Chris could smack himself. “Right. Yeah, of course. I— I’ll grab you some blankets and pillows.”

Felix nods, doesn’t say anything. He looks skittish, almost; he’s wide-eyed, shifting his weight uncomfortably. Like he’s afraid to even acknowledge out loud that he’s being given something. It makes Chris want to throw something.

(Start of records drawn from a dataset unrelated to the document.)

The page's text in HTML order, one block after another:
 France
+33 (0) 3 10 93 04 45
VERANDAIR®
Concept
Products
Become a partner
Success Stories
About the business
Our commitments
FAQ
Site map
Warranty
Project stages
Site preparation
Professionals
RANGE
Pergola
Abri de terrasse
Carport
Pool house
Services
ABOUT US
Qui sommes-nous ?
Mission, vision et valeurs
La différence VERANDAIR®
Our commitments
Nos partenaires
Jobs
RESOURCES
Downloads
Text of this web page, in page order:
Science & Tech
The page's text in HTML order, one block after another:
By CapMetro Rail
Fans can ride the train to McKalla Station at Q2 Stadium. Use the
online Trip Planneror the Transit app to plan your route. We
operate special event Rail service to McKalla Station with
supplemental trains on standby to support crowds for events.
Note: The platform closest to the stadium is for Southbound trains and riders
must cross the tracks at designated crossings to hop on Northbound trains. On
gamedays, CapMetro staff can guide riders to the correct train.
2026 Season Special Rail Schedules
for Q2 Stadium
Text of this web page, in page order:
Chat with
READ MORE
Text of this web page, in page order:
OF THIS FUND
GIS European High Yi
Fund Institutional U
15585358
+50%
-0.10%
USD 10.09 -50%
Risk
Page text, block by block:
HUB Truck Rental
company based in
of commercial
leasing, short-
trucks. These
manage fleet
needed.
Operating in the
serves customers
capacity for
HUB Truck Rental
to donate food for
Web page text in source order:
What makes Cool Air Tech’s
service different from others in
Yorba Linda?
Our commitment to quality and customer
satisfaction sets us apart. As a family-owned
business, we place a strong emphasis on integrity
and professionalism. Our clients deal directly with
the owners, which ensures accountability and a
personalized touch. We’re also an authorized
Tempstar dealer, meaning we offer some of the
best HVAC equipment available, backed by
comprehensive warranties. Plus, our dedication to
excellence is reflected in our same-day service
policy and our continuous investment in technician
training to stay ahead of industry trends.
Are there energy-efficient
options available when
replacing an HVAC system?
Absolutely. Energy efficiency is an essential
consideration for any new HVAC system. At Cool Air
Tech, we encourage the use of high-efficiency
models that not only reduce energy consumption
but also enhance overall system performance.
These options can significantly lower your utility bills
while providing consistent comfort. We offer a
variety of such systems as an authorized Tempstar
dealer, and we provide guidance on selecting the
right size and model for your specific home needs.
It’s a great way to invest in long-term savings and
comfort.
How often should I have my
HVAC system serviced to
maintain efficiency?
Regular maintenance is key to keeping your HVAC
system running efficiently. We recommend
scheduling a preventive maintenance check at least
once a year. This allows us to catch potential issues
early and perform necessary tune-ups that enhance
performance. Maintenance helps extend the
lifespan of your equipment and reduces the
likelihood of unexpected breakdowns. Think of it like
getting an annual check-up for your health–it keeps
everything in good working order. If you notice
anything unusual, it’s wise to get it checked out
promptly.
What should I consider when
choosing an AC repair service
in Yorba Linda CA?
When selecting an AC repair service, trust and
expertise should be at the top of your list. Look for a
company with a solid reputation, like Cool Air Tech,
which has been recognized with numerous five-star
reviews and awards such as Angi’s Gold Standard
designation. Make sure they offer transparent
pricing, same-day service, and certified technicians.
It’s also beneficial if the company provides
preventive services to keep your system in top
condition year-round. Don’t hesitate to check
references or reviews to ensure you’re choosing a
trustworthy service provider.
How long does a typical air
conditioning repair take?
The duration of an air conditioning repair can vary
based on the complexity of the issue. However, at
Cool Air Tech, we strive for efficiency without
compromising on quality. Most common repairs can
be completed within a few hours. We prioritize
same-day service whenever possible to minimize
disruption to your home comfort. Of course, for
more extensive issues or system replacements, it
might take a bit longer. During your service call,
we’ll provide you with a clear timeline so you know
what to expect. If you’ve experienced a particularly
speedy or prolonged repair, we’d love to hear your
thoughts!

Instead, he smiles at Felix in a way he hopes is convincing and turns on his heel to go and dig some extra linens out of his closet.

“Thanks, Chris,” Felix finally says when Chris hands him an armful of blankets and two spare pillows, looking like he’s saying something really brave.

“Yeah,” Chris says lightly. He scans Felix’s features on instinct, like he’s going to be able to uncover some sort of cosmic truth by taking in pretty, round eyes, full lips, and the freckled bridge of his nose. “I’m usually up pretty late. If you need anything.”

“Good night, Chris,” Felix says, a soft smile on his lips.

Chris gets this weird, sinking feeling, like he’s the butt of a joke, as he watches Felix close the door of the bathroom behind him.

Felix sleeps in the bathtub. He really, actually does. It’s no problem in the morning. No complaints, no comments. Felix folds the blankets and places them atop the pillows in a neat little stack that’s already sitting on the couch when Chris exits the bedroom in the morning.

They don’t exchange more than a cursory greeting before Chris has to run out the door to get to his morning shift. It’s five in the morning. Felix has seemingly no reason to be awake. Chris thinks about it the entire drive to today’s site.

Some deranged, unthinking part of him hopes that Felix will catch up on sleep while he’s gone — not in the bathtub. In Chris’ bed. Warm and comfortable and safe. He can’t shake the thought away. It plagues him. It’s ridiculous. He’s only known Felix for under 24 hours, but he’s already desperate to make him comfortable and safe.

When Chae asks him about Felix, all Chris can say is, “He’s lovely.”